Tim Clarke has been the general manager of Chicago-based Wilson Golf since 2006, helping to re-establish the company as one of the top global brands in golf. In this interview, Tim shares how Wilson Golf works to leverage its history and connection to the Chicagoland area. He also explains how Wilson Golf groups players based on their needs and how they created the “advisory staff” and still uses feedback from their staff relationships to build and test new products.
Chicago Golf Report: How do you take the advantages of being such a well-known brand and having this history and yet push it forward so that it’s the cutting edge component of golf?
Tim Clarke: I think, first and foremost, it’s affiliation of players. Even to touch on one of the things when I got this opportunity, my first move was to go out and reconnect with Illinois. My general view is you need to win big in your backyard so you can win in other places.

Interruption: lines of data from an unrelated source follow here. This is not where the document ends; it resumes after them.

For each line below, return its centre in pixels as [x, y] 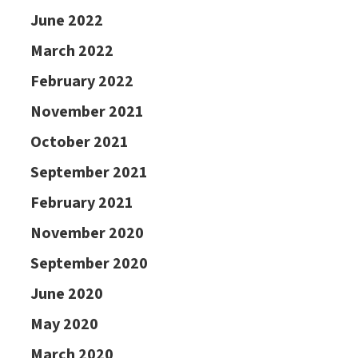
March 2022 [72, 51]
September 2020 [89, 264]
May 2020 [64, 324]
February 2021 [82, 203]
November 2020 [87, 233]
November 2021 [87, 112]
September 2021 [89, 173]
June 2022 [66, 21]
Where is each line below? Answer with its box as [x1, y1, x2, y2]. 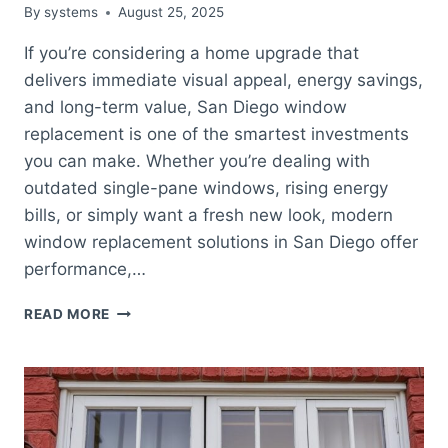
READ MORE [24, 306, 111, 323]
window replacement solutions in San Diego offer [24, 232, 418, 253]
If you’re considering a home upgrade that [24, 43, 359, 64]
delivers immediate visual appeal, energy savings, [24, 70, 423, 91]
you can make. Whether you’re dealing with [24, 151, 370, 172]
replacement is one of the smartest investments [24, 124, 409, 145]
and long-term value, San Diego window [24, 97, 347, 118]
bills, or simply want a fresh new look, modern [24, 205, 393, 226]
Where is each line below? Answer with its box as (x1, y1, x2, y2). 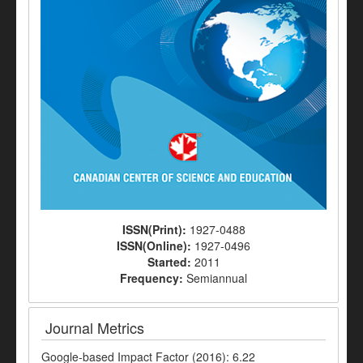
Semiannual (186, 269, 247, 286)
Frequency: (120, 269, 186, 286)
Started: (147, 253, 194, 270)
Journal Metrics (45, 316, 144, 338)
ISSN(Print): (122, 220, 190, 237)
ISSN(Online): (117, 237, 194, 254)
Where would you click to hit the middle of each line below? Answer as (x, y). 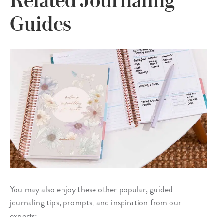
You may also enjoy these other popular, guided (92, 189)
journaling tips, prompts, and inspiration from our (95, 202)
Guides (40, 23)
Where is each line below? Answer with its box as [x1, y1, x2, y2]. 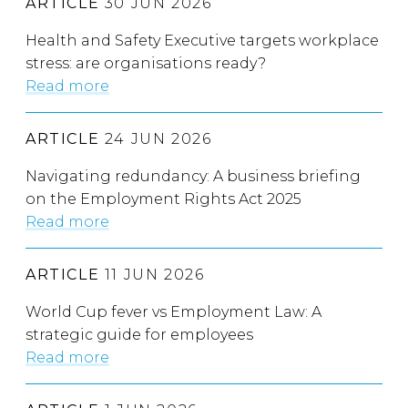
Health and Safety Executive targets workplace [25, 31, 379, 49]
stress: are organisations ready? [25, 54, 266, 72]
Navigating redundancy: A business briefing [25, 167, 361, 185]
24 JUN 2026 [99, 129, 212, 148]
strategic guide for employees [25, 325, 253, 343]
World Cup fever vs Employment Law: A [25, 302, 321, 321]
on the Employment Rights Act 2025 [25, 189, 301, 208]
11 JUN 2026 [99, 265, 205, 283]
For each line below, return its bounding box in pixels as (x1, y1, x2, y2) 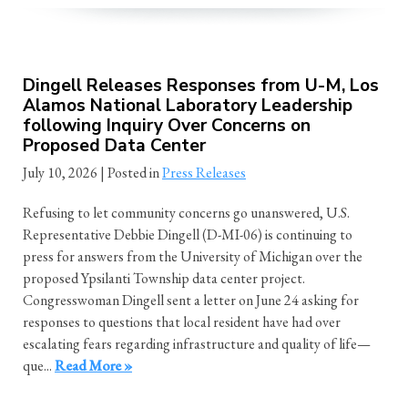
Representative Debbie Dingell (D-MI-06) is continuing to (23, 224, 352, 244)
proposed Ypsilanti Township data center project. (23, 268, 305, 288)
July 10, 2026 (23, 162, 97, 182)
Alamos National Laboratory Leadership (23, 94, 352, 118)
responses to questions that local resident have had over (23, 311, 341, 331)
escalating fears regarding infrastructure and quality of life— (23, 333, 371, 353)
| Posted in (100, 162, 162, 182)
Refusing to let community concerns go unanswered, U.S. (23, 202, 350, 222)
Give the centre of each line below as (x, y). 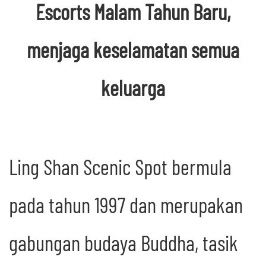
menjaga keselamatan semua (133, 50)
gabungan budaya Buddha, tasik (123, 243)
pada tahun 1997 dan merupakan (126, 205)
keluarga (133, 88)
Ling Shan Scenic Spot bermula (120, 167)
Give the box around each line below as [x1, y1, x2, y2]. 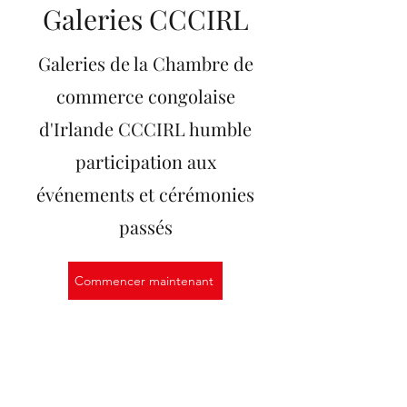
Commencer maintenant [74, 272, 213, 289]
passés [118, 213, 173, 239]
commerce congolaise [55, 83, 235, 108]
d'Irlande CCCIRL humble [39, 115, 252, 141]
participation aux [74, 148, 216, 174]
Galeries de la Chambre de [37, 50, 253, 75]
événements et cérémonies [36, 181, 254, 206]
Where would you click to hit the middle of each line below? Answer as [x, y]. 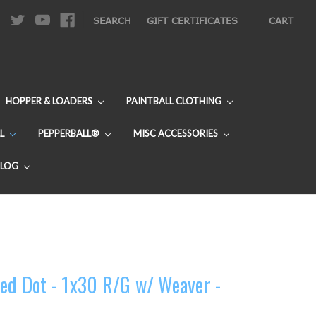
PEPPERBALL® [69, 133]
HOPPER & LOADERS [50, 101]
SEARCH [113, 20]
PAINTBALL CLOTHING [175, 101]
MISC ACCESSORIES [176, 133]
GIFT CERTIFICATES [193, 20]
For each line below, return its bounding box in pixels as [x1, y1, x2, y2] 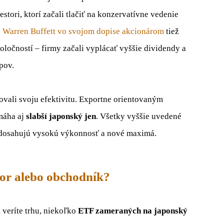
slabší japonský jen [26, 111, 96, 121]
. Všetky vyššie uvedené [96, 111, 181, 121]
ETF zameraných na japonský [78, 206, 187, 216]
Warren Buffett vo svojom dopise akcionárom [2, 26, 164, 36]
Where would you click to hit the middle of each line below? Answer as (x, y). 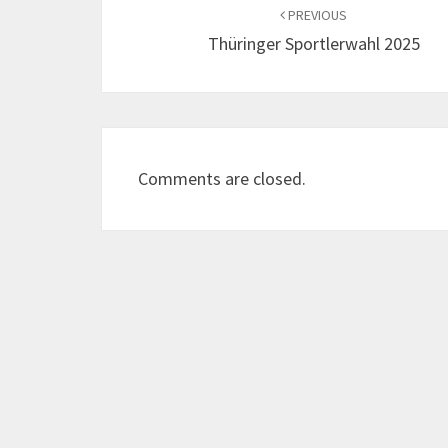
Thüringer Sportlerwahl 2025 (313, 43)
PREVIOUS (316, 14)
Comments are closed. (222, 178)
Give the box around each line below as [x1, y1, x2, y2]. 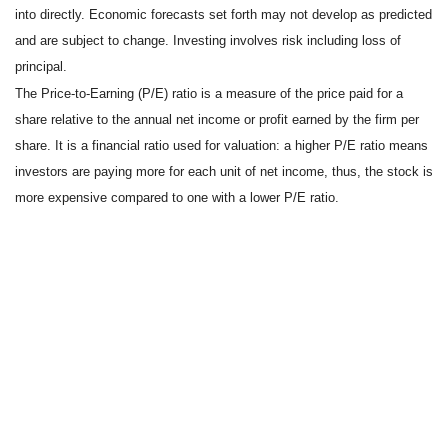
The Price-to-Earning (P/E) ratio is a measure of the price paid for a [15, 85, 403, 101]
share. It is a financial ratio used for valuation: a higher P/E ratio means [15, 138, 428, 154]
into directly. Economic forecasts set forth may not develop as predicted [15, 7, 432, 23]
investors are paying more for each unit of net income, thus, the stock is [15, 164, 433, 180]
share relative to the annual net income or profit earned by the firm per [15, 112, 419, 128]
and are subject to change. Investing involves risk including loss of [15, 33, 401, 49]
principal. [15, 59, 67, 75]
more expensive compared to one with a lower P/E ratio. [15, 190, 339, 206]
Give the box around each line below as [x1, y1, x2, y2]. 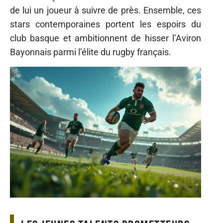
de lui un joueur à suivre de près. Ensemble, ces [10, 5, 201, 15]
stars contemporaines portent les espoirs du [10, 19, 201, 29]
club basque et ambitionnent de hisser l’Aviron [10, 33, 201, 43]
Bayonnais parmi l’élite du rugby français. [10, 47, 171, 57]
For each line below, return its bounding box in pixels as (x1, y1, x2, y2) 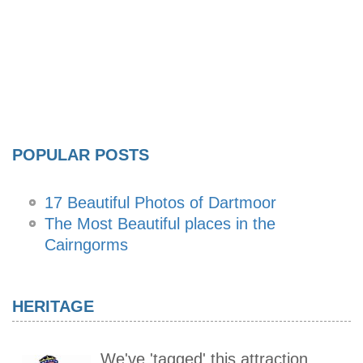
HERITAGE (12, 297, 94, 316)
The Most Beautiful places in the (45, 215, 275, 233)
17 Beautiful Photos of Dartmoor (45, 194, 276, 212)
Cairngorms (45, 236, 128, 254)
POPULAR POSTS (12, 145, 149, 164)
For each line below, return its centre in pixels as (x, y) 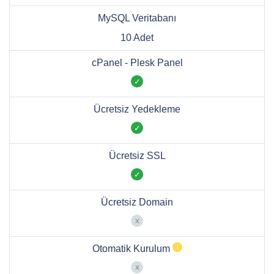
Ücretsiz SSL (137, 156)
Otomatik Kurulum (132, 249)
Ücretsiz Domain (137, 202)
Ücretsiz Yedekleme (137, 109)
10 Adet (137, 38)
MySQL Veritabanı (137, 18)
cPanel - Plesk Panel (137, 63)
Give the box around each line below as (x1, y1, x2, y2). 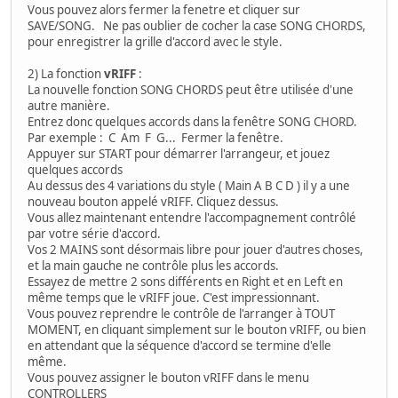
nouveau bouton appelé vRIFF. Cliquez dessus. (28, 194, 279, 211)
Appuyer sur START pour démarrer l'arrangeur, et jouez (28, 146, 330, 163)
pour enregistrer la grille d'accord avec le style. (28, 34, 283, 51)
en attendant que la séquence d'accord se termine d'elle (28, 338, 331, 354)
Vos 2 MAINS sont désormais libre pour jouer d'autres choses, (28, 242, 363, 259)
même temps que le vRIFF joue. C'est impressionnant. (28, 290, 320, 306)
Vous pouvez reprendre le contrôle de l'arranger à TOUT (28, 306, 335, 322)
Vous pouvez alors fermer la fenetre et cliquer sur (28, 2, 300, 19)
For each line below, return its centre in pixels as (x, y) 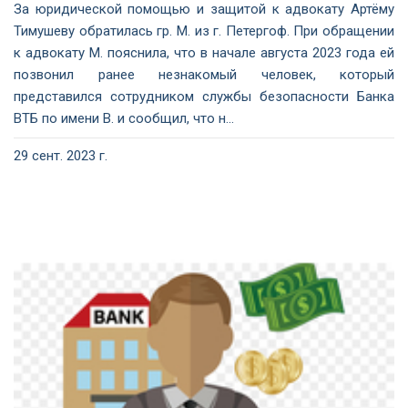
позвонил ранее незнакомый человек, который (204, 75)
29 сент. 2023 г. (61, 156)
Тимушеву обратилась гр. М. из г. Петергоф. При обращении (204, 31)
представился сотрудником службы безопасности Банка (204, 97)
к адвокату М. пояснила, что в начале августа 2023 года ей (204, 53)
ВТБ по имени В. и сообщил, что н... (124, 118)
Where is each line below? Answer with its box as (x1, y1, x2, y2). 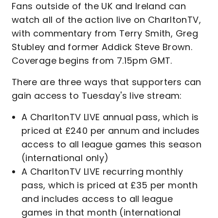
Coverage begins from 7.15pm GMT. (12, 54, 172, 67)
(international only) (21, 152, 109, 164)
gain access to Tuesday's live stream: (12, 90, 182, 102)
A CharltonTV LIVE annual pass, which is (21, 111, 199, 123)
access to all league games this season (21, 138, 202, 150)
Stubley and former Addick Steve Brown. (12, 41, 193, 53)
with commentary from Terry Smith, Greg (12, 27, 199, 39)
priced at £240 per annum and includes (21, 125, 200, 137)
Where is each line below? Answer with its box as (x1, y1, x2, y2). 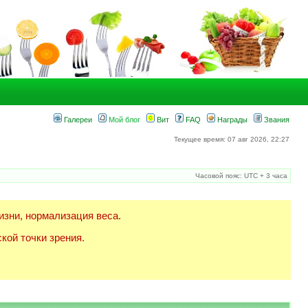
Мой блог (107, 115, 140, 124)
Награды (215, 115, 247, 124)
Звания (262, 115, 289, 124)
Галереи (62, 115, 92, 124)
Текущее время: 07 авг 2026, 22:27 (174, 135, 289, 143)
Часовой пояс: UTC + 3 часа (195, 172, 287, 179)

We had kind of lost our way a bit in Illinois and to be able to go out and create an advisory staff relationship with Mike Small, the head coach at University of Illinois. He probably will go down as one of the club professional level greatest players of all-time, and to have that influence and to be able to pick up the phone and call him and send something down there for him to test is an amazing thing. To go out and get Kevin Streelman and get him on our staff and to connect with Kevin as a kid that grew up here, so all of a sudden we started building our local position.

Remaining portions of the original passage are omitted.